One further observation is warranted. Impaired parenting capacity is listed above as a documented health consequence of chronic trauma exposure. It is the same condition that family courts may record as a finding against the mother in proceedings involving custody. The system that fails to recognise the cause of the impairment is the same system that may penalise her for it. This circularity is not incidental. It is a structural feature of the institutional landscape this population navigates.

The preceding sections have addressed primarily women who separated from the affected veteran. The frameworks of custody, relocation, AVO proceedings, and legal aftermath presuppose separation. That framing is incomplete.

A significant number of women did not separate, or did not separate until many years or decades had passed. Their position differs materially from those who left early, and it has received no attention in any clinical, policy, or research context specific to this population.

Many women remained not because the environment was safe, but because no viable exit existed. The systems around them provided no recognition of what was happening, no language with which to name it, and no framework within which to seek protection or assistance. The Australian Senate inquiry did not report until December 2018. DVA did not establish its Anti-Malarial Health Assessment program until after that inquiry — and that program was designed for veterans, not for their partners.

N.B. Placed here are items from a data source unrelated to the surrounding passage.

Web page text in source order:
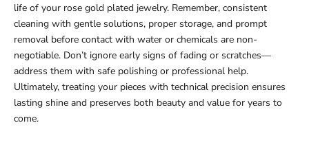
life of your rose gold plated jewelry. Remember, consistent
cleaning with gentle solutions, proper storage, and prompt
removal before contact with water or chemicals are non-
negotiable. Don’t ignore early signs of fading or scratches—
address them with safe polishing or professional help.
Ultimately, treating your pieces with technical precision ensures
lasting shine and preserves both beauty and value for years to
come.
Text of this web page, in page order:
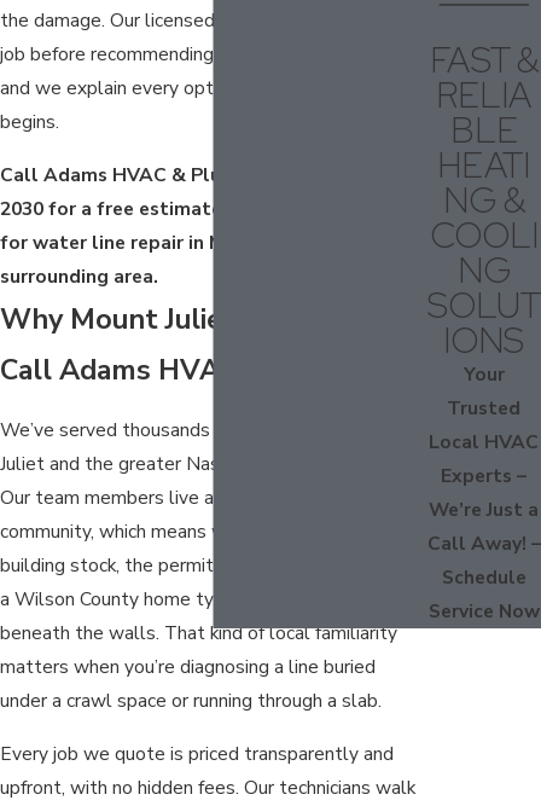
the damage. Our licensed plumbers assess each
job before recommending a repair or replacement,
and we explain every option before any work
begins.
Call Adams HVAC & Plumbing at
2030for a free estimate. We’re available 24/7
for water line repair in Mount Juliet and the
surrounding area.
Why Mount Juliet Homeowners
Call Adams HVAC & Plumbing
We’ve served thousands of customers across Mt.
Juliet and the greater Nashville area since 1969.
Our team members live and work in this
community, which means we understand the local
building stock, the permit requirements, and what
a Wilson County home typically looks like
beneath the walls. That kind of local familiarity
matters when you’re diagnosing a line buried
under a crawl space or running through a slab.
Every job we quote is priced transparently and
upfront, with no hidden fees. Our technicians walk
FAST &
RELIA
BLE
HEATI
NG &
COOLI
NG
SOLUT
IONS
Your
Trusted
Local HVAC
Experts –
We’re Just a
Call Away! –
Schedule
Service Now
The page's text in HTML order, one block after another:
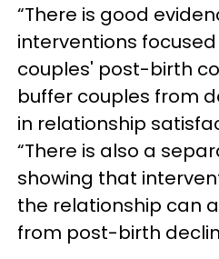
“There is good
interventions
couples' post-birth
buffer couples from
in relationship
“There is also a
showing that
the relationship can
from post-birth
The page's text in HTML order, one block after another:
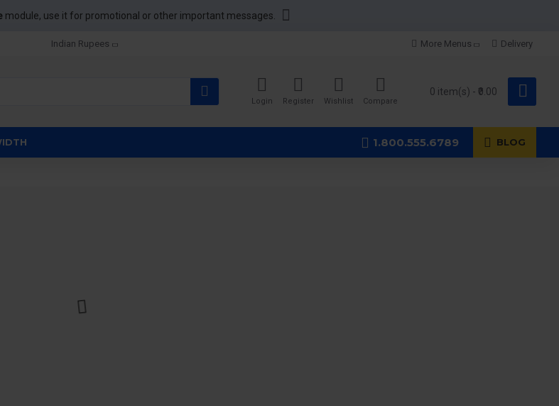
module, use it for promotional or other important messages.
Indian Rupees More Menus Delivery
Login Register Wishlist Compare
0 item(s) - ₹0.00
1.800.555.6789 BLOG
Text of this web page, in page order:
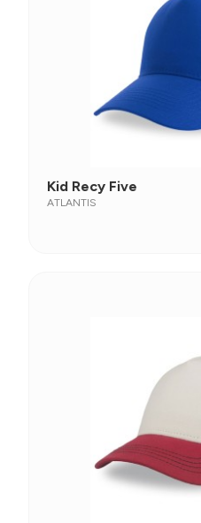
Kid Recy Five
ATLANTIS
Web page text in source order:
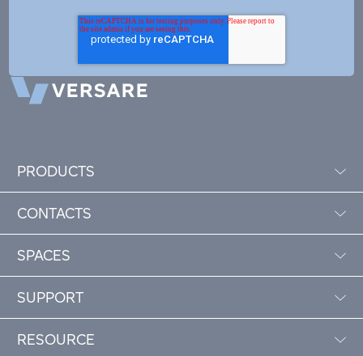
PRODUCTS
CONTACTS
SPACES
SUPPORT
RESOURCE
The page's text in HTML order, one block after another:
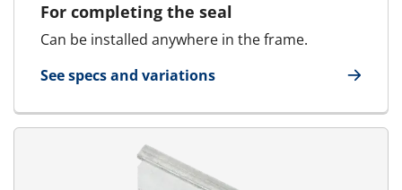
For completing the seal
Can be installed anywhere in the frame.
See specs and variations
for PTG Presswedge
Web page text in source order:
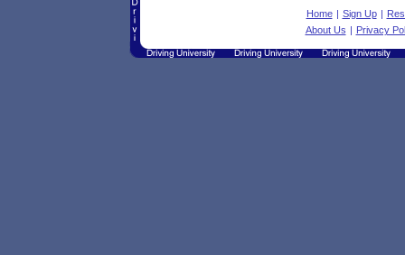
Home | Sign Up |
About Us | Privacy
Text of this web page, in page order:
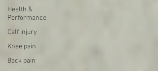
Health &
Performance
Calf injury
Knee pain
Back pain
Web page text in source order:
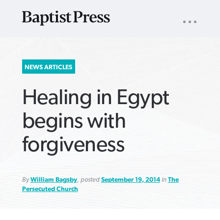
SEARCH
FOR:
NAV
NEWS ARTICLES
Healing in Egypt
begins with
forgiveness
ByWilliam Bagsby, posted September 19, 2014in The
Persecuted Church
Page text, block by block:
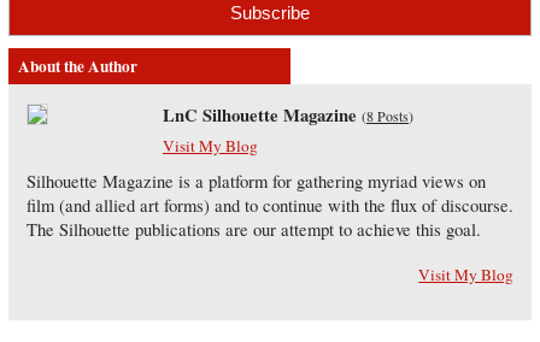
About the Author
LnC Silhouette Magazine (8 Posts)
Visit My Blog
Silhouette Magazine is a platform for gathering myriad views on
film (and allied art forms) and to continue with the flux of discourse.
The Silhouette publications are our attempt to achieve this goal.
Visit My Blog
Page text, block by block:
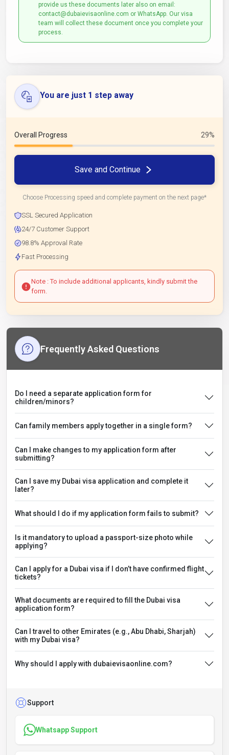
provide us these documents later also on email:
contact@dubaievisaonline.com or WhatsApp. Our visa
team will collect these document once you complete your
process.
You are just 1 step away
Overall Progress 29%
Save and Continue
Choose Processing speed and complete payment on the next page*
SSL Secured Application
24/7 Customer Support
98.8% Approval Rate
Fast Processing
Note : To include additional applicants, kindly submit the
form.
Frequently Asked Questions
Do I need a separate application form for
children/minors?
Can family members apply together in a single form?
Can I make changes to my application form after
submitting?
Can I save my Dubai visa application and complete it
later?
What should I do if my application form fails to submit?
Is it mandatory to upload a passport-size photo while
applying?
Can I apply for a Dubai visa if I don’t have confirmed flight
tickets?
What documents are required to fill the Dubai visa
application form?
Can I travel to other Emirates (e.g., Abu Dhabi, Sharjah)
with my Dubai visa?
Why should I apply with dubaievisaonline.com?
Support
Whatsapp Support
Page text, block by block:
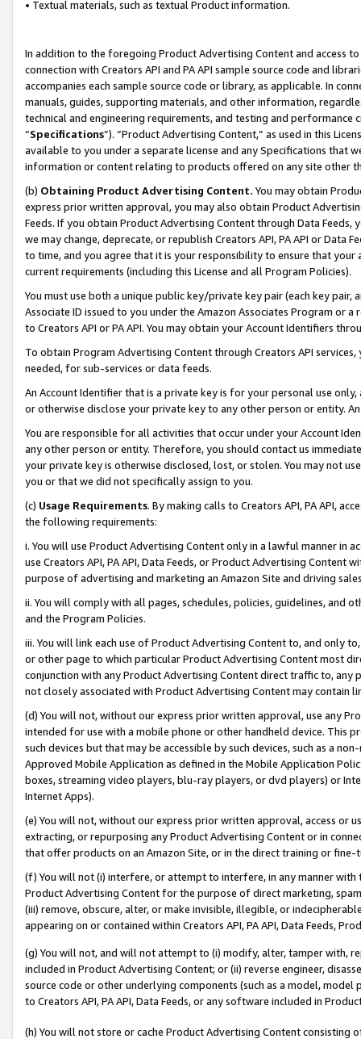
• Textual materials, such as textual Product information.
In addition to the foregoing Product Advertising Content and access
connection with Creators API and PA API sample source code and
accompanies each sample source code or library, as applicable. In
manuals, guides, supporting materials, and other information,
technical and engineering requirements, and testing and
“Specifications”). “Product Advertising Content,” as used in this
available to you under a separate license and any Specifications that
information or content relating to products offered on any site other
(b) Obtaining Product Advertising Content. You may obtain
express prior written approval, you may also obtain Product
Feeds. If you obtain Product Advertising Content through Data Feeds,
we may change, deprecate, or republish Creators API, PA API or Data
to time, and you agree that it is your responsibility to ensure that your
current requirements (including this License and all Program Policies).
You must use both a unique public key/private key pair (each key pair,
Associate ID issued to you under the Amazon Associates Program or
to Creators API or PA API. You may obtain your Account Identifiers
To obtain Program Advertising Content through Creators API
needed, for sub-services or data feeds.
An Account Identifier that is a private key is for your personal use
or otherwise disclose your private key to any other person or entity.
You are responsible for all activities that occur under your Account
any other person or entity. Therefore, you should contact us
your private key is otherwise disclosed, lost, or stolen. You may not
you or that we did not specifically assign to you.
(c) Usage Requirements. By making calls to Creators API, PA API,
the following requirements:
i. You will use Product Advertising Content only in a lawful manner in
use Creators API, PA API, Data Feeds, or Product Advertising
purpose of advertising and marketing an Amazon Site and driving
ii. You will comply with all pages, schedules, policies, guidelines, and
and the Program Policies.
iii. You will link each use of Product Advertising Content to, and only
or other page to which particular Product Advertising Content most
conjunction with any Product Advertising Content direct traffic to,
not closely associated with Product Advertising Content may contain
(d) You will not, without our express prior written approval, use any
intended for use with a mobile phone or other handheld device. This
such devices but that may be accessible by such devices, such as a
Approved Mobile Application as defined in the Mobile Application
boxes, streaming video players, blu-ray players, or dvd players) or
Internet Apps).
(e) You will not, without our express prior written approval, access or
extracting, or repurposing any Product Advertising Content or in
that offer products on an Amazon Site, or in the direct training or
(f) You will not (i) interfere, or attempt to interfere, in any manner
Product Advertising Content for the purpose of direct marketing,
(iii) remove, obscure, alter, or make invisible, illegible, or
appearing on or contained within Creators API, PA API, Data Feeds,
(g) You will not, and will not attempt to (i) modify, alter, tamper with,
included in Product Advertising Content; or (ii) reverse engineer,
source code or other underlying components (such as a model,
to Creators API, PA API, Data Feeds, or any software included in
(h) You will not store or cache Product Advertising Content
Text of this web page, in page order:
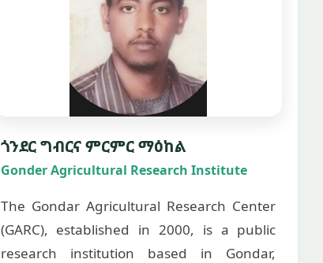
ጎንደር ግብርና ምርምር ማዕከል
Gonder Agricultural Research Institute
The Gondar Agricultural Research Center
(GARC), established in 2000, is a public
research institution based in Gondar,
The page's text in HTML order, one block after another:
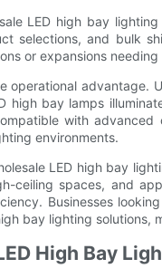
LED high bay
selections, and bulk
or expansions
operational
high bay lamps
with
environments.
LED high bay
ceiling spaces, and
Businesses
bay lighting
High Bay
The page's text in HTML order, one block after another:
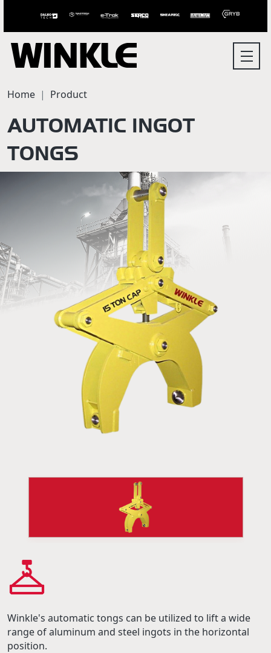
Home Product
AUTOMATIC INGOT
TONGS
Winkle's automatic tongs can be utilized to lift a wide
range of aluminum and steel ingots in the horizontal
position.
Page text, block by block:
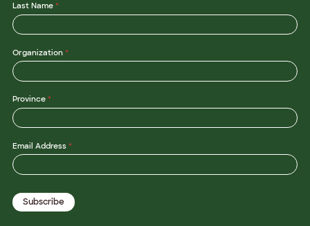
m
a
i
Last Name *
Organization *
Province *
Email Address *
Subscribe
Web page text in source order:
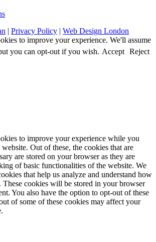
| Privacy Policy | Web Design London
to improve your experience. We'll assume
you can opt-out if you wish. Accept Reject
to improve your experience while you
Out of these, the cookies that are
are stored on your browser as they are
of basic functionalities of the website. We
that help us analyze and understand how
These cookies will be stored in your browser
You also have the option to opt-out of these
of some of these cookies may affect your
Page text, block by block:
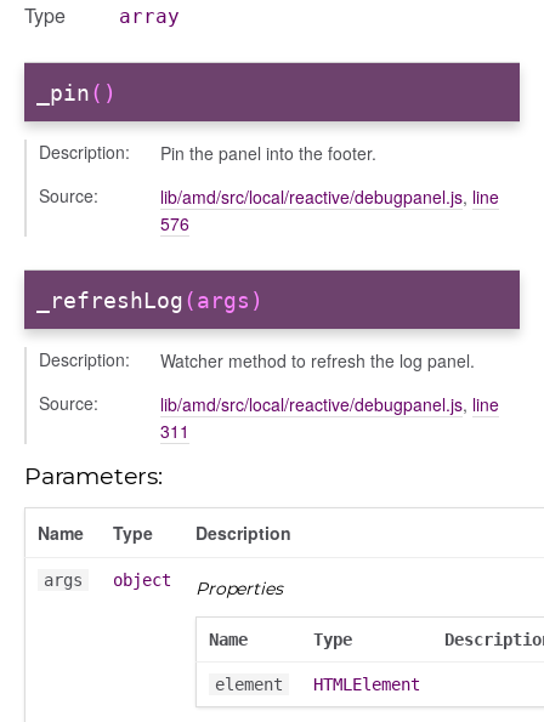
cmitem
header
dndcmitem
Type
array
_pin()
Description:
Pin the panel into the footer.
Source:
lib/amd/src/local/reactive/debugpanel.js, line
576
_refreshLog(args)
Description:
Watcher method to refresh the log panel.
Source:
lib/amd/src/local/reactive/debugpanel.js, line
311
Parameters:
Name Type Description
args object Properties
Name Type
element HTMLElement
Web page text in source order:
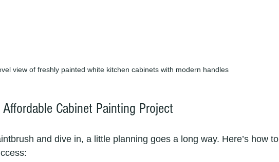
view of freshly painted white kitchen cabinets with modern handles
Cabinet Painting Project
and dive in, a little planning goes a long way. Here’s how to
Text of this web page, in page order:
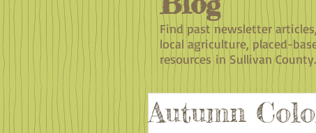
​Find past newsletter
local agriculture, placed-
resources in Sullivan County.
Autumn
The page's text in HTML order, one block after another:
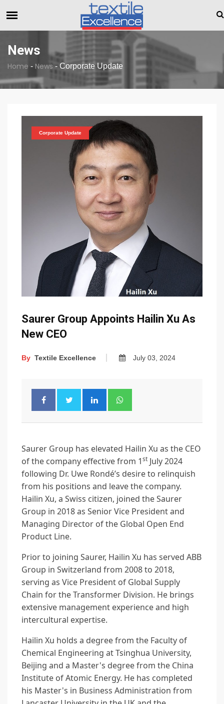
Dull Textile Economic Situation And What The Industry
News
Home - News - Corporate Update
Corporate Update
Saurer Group Appoints Hailin Xu As
New CEO
By Textile Excellence July 03, 2024
Saurer Group has elevated Hailin Xu as the CEO
of the company effective from 1st July 2024
following Dr. Uwe Rondé’s desire to relinquish
from his positions and leave the company.
Hailin Xu, a Swiss citizen, joined the Saurer
Group in 2018 as Senior Vice President and
Managing Director of the Global Open End
Product Line.
Prior to joining Saurer, Hailin Xu has served ABB
Group in Switzerland from 2008 to 2018,
serving as Vice President of Global Supply
Chain for the Transformer Division. He brings
extensive management experience and high
intercultural expertise.
Hailin Xu holds a degree from the Faculty of
Chemical Engineering at Tsinghua University,
Beijing and a Master's degree from the China
Institute of Atomic Energy. He has completed
his Master's in Business Administration from
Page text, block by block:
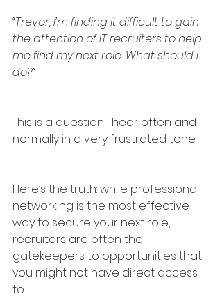
“Trevor, I’m finding it difficult to gain
the attention of IT recruiters to help
me find my next role. What should I
do?”
This is a question I hear often and
normally in a very frustrated tone.
Here’s the truth: while professional
networking is the most effective
way to secure your next role,
recruiters are often the
gatekeepers to opportunities that
you might not have direct access
to.
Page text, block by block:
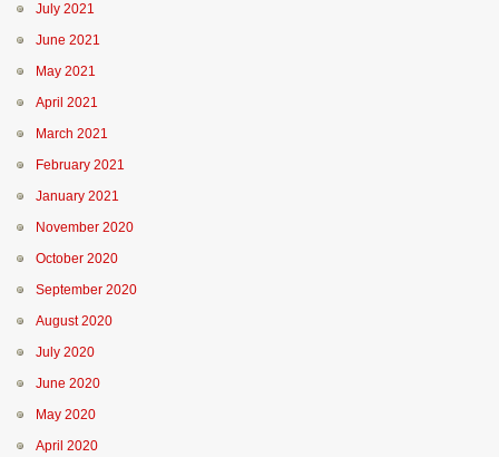
July 2021
June 2021
May 2021
April 2021
March 2021
February 2021
January 2021
November 2020
October 2020
September 2020
August 2020
July 2020
June 2020
May 2020
April 2020
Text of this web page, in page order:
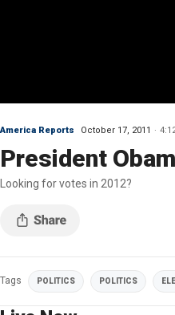
America Reports October 17, 2011
President
Looking for votes in 2012?
Tags POLITICS POLITICS
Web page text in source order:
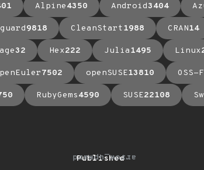
Alpine4350 Android3404
9818 CleanStart1988 CRAN14
32 Hex222 Julia1495 Linux
7502 openSUSE13810 OSS-
RubyGems4590 SUSE22108
Published
arrow_upward
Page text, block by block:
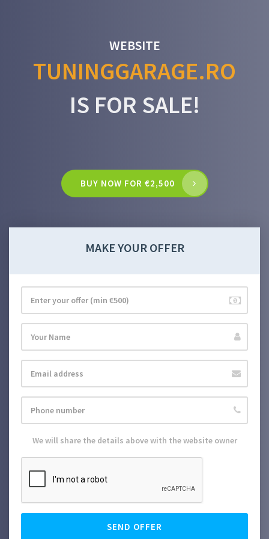
WEBSITE
TUNINGGARAGE.RO
IS FOR SALE!
BUY NOW FOR €2,500
MAKE YOUR OFFER
We will share the details above with the website owner
SEND OFFER
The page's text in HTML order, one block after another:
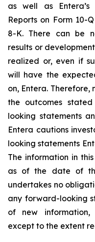
as well as Entera’s
Reports on Form 10-
8-K. There can be
results or
realized or, even if
will have the
on, Entera. Therefore,
the outcomes
looking statements
Entera cautions
looking statements
The information in
as of the date of
undertakes no
any forward-looking
of new
except to the extent
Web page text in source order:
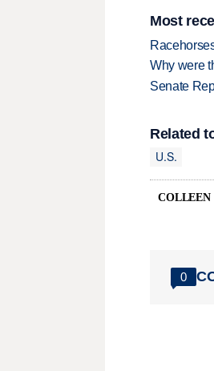
Most
Why were
Senate
Related
U.S.
0
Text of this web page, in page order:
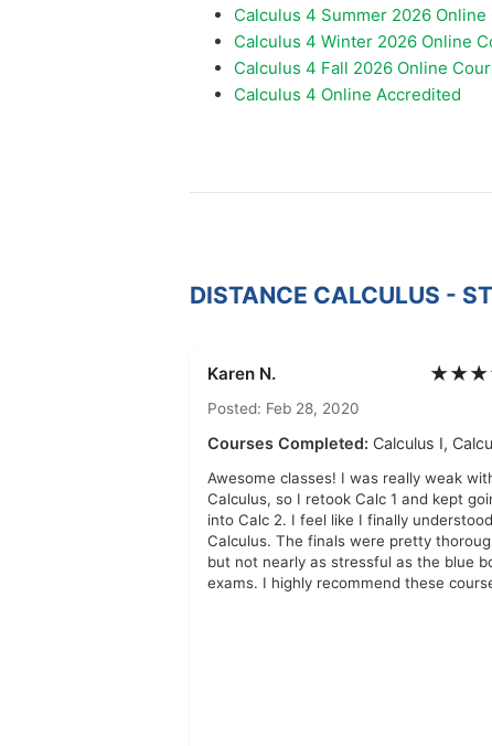
Calculus 4 Summer 2026 Online
Calculus 4 Winter 2026 Online
Calculus 4 Fall 2026 Online
Calculus 4 Online Accredited
DISTANCE CALCULUS -
Karen N.
Posted: Feb 28, 2020
Courses Completed: Calculus I,
Awesome classes! I was really weak
Calculus, so I retook Calc 1 and kept
into Calc 2. I feel like I finally understood
Calculus. The finals were pretty
but not nearly as stressful as the blue
exams. I highly recommend these
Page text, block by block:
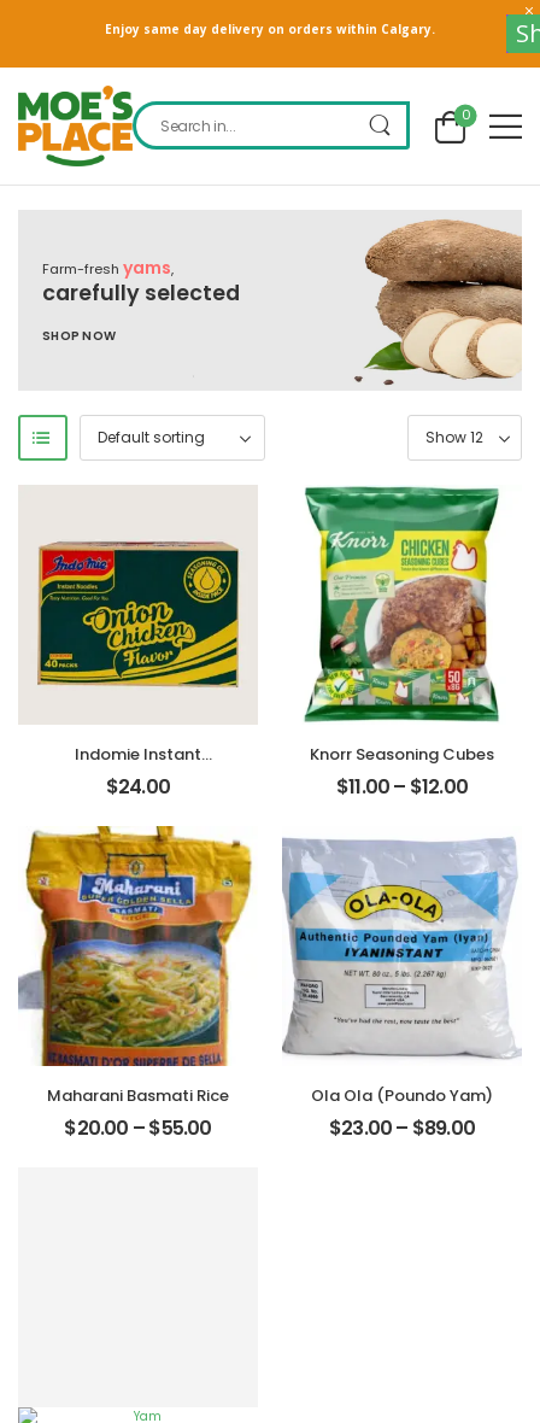
Enjoy same day delivery on orders within Calgary.
0
Farm-fresh yams,
carefully selected
SHOP NOW
Indomie Instant
Noodles – Nigerian
Noodles
$24.00
Knorr Seasoning Cubes
$11.00– $12.00
Maharani Basmati Rice
$20.00 –$55.00
Ola Ola (Poundo Yam)
$23.00– $89.00
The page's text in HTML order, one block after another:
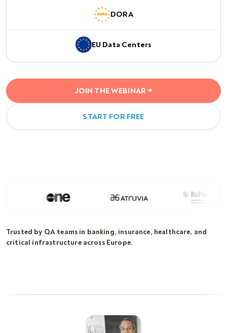
DORA
EU Data Centers
JOIN THE WEBINAR →
START FOR FREE
Trusted by QA teams in banking, insurance, healthcare, and
critical infrastructure across Europe.

A woman living within this environment from 2000 onwards had no access, for many years, to the category that would have made the harm legible. She may have sought help from general practitioners, mental health services, domestic violence services, police, or courts during those years. The responses she received would have been calibrated to ordinary domestic violence or mental illness frameworks that did not account for the specific neurological origin of the behaviour she was describing.

For women who lived through this harm for extended periods — from, for example, 2000 to 2017 — the consequences are now accumulating in bodies that carried that load for nearly two decades without recognition, without appropriate clinical response, and without any institutional acknowledgement that what was happening to them was connected to a government drug administration decision. Recognition, where it has arrived at all, has arrived after the harm was done.

The cumulative exposure effect in this cohort has not been studied. What can be stated is that the general IPV literature consistently finds that severity and duration of exposure are associated with more severe and more persistent health consequences. There is no reason to expect this population to differ from that finding.